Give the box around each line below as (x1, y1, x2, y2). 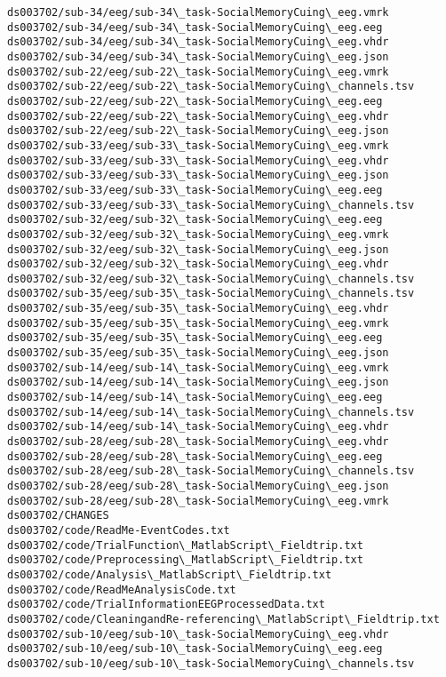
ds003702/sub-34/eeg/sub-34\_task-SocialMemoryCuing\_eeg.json (7, 50, 389, 63)
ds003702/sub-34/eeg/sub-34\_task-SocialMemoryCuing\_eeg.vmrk (7, 6, 389, 19)
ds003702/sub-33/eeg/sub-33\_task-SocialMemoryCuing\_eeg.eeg (7, 183, 383, 196)
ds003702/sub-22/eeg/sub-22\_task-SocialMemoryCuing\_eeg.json (7, 124, 389, 138)
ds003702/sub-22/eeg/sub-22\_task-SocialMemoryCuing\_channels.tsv (7, 80, 415, 93)
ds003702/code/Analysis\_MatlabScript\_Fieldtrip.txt (7, 568, 332, 581)
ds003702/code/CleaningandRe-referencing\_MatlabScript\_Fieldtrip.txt (7, 612, 440, 625)
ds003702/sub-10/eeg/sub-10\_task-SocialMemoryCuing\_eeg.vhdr (7, 627, 389, 641)
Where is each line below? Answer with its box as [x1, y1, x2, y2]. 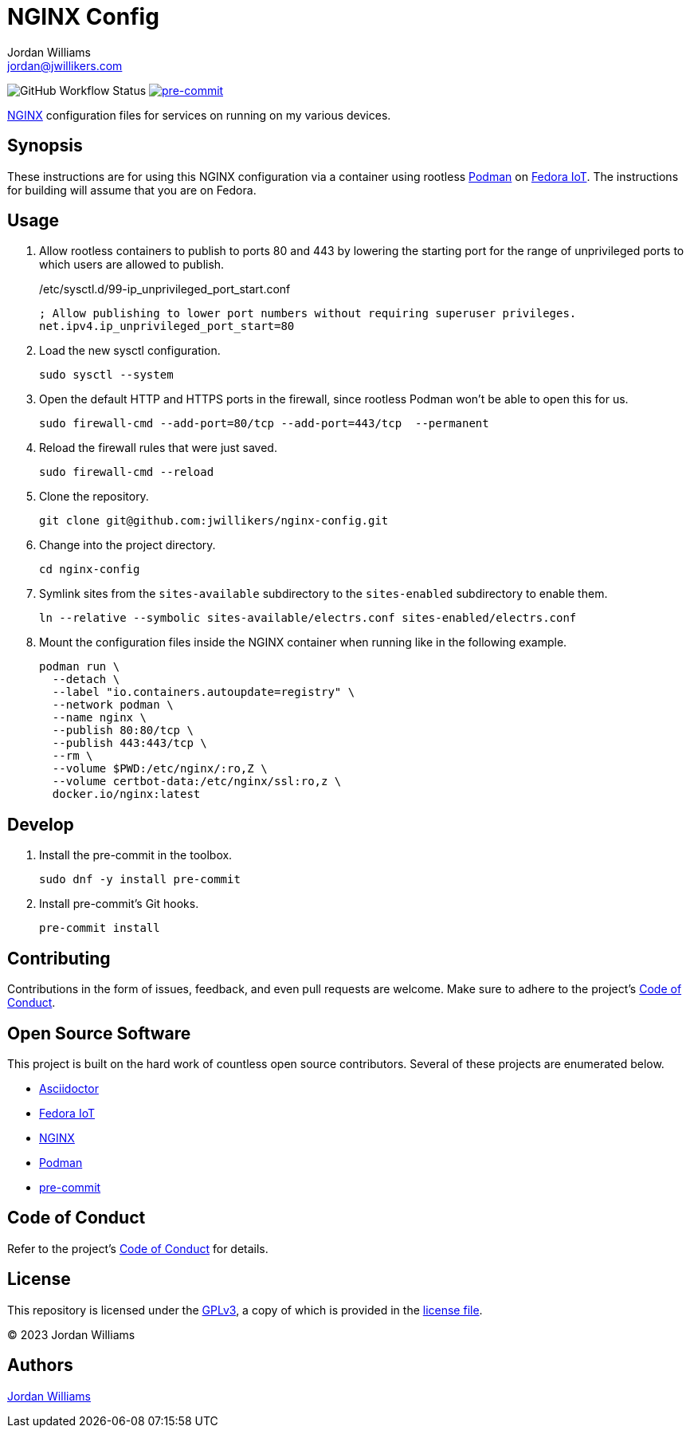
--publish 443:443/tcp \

TASK INSTRUCTIONS: Lines holding "code" are the ones to copy; find all of them in the listing.

COMPLETED EXERCISE:
ds003702/code/Analysis\_MatlabScript\_Fieldtrip.txt (7, 568, 332, 581)
ds003702/code/CleaningandRe-referencing\_MatlabScript\_Fieldtrip.txt (7, 612, 440, 625)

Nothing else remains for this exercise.